Арсений свел брови. Он уже был просто пьян.
Илья жалел, что не потушил как-то этот спор. Глупо спорить-то со вчерашним пленным. Но вообще-то мысленный спор у него не прекращался с Сенькой с тех самых пор – с Гобзы, с «Лимонаря», сиречь «Духовного луга»…
– Какую Одигитрию?
Илья объяснил. И добавил, что в подвале Вельзевула уже хороший склад различных вещей, от склеенных амфор-корчаг до мечей викингов и кольчуг с шишаком-шлемом, а также книги, иконы и картины. И теперь у него задача перевезти колокол пятнадцатого века, снятый прежней администрацией…
– Какой еще администрацией? – не понял Арсений.
– Ну советской.
– Черт! – Арсений снова грохнул кулаком по столу. – Ты так говоришь, будто про еще каких-то оккупантов! Тебя здесь уже обработали, выварили в фашистском соусе.
– Не ори, Сеня. Соседка старушка точно донесет… Копорскому… Козловскому… корнету…
– Как ты можешь вообще тут жить? Существовать физически?! – не утихал Арсений. – Ты мышь музейная или… человек?
– Ладно… Как будто ты в своей эскадрилье не держал язык за зубами? Тут враг иноземный, там – идейный.
– У меня в эскадрилье нет никаких врагов. Враг у нас у всех сейчас один – немец, фашист. Прочь словоблудие! Сжать волю в кулак – и к-хруши-и-ть, кх-ру-у-ши-и-ть! – говорил Арсений взмахивая кулаком, но уже не ударяя по столу.

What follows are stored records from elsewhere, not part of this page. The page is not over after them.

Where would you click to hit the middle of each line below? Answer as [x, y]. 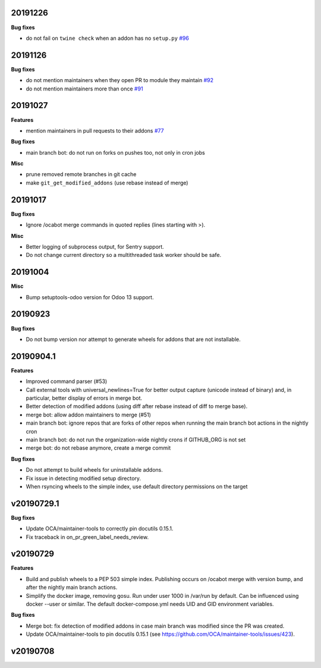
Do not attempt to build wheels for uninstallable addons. [94, 470]
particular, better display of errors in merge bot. [84, 398]
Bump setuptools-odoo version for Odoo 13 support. [90, 297]
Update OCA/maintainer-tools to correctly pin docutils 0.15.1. [100, 529]
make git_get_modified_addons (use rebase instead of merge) [107, 183]
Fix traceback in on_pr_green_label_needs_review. [87, 537]
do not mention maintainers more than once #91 [84, 89]
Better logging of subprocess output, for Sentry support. [95, 246]

И в этот миг раздался отчетливый стук. Илья и Арсений обернулись к двери. Кулак Арсения застыл в воздухе.
63
Илья сделал ему знак молчать и направился к двери, приоткрыл ее.
– Господин Кузеньков? Вы, кажется, запамятовали о данном обещании.
– Господин Козловский… Это вы. Но… уже поздно. Я отдыхаю.
– А по-моему, вы митингуете, а не отдыхаете.
– У нас… ужин, дружеская пирушка. Кажется, это не запрещено.
– Запрещено скрывать в жилье неизвестных лиц. Вы это прекрасно знаете. Тем не менее нарушаете установленный порядок.
– Господин комендант, – примирительно произнес Илья, – давайте перенесем на завтра аудиенцию. Сейчас мы… немного расслаблены, вы понимаете?
– Прекрасно понимаю. И требую соблюдения установленных правил. В противном случае, уж не обессудьте, вынужден буду обратиться в СД.
– Ну зачем сразу туда? Сначала вы должны написать жалобу в отдел жилищного хозяйства товарищу Меланьеву.
– Я лучше знаю, куда и к кому обращаться. И сейчас же это сделаю!
– Господин Козловский, уже наступил комендантский час. Не рискуйте попусту. Даже по дороге сюда вас могли задержать, а то и, знаете, подстрелить.
– У меня есть право в случае угрозы общественному порядку…
– Минуточку, господин Козловский!
Илья закрыл перед ним дверь, быстро прошел к столу, достал из ящика марки, вернулся к двери, открыл ее.
– Еще раз приношу свои извинения, господин комендант. И обещаю, что утром мы непременно будем у вас. Вот, пожалуйста, возьмите… на развитие надзора за нуждами нашей улицы.
– Ээмм, хммм… Что ж, господин Кузеньков, вхожу в ваше положение последний раз. Исключительно из расположения к вам и благородному роду вашей деятельности. Категорически!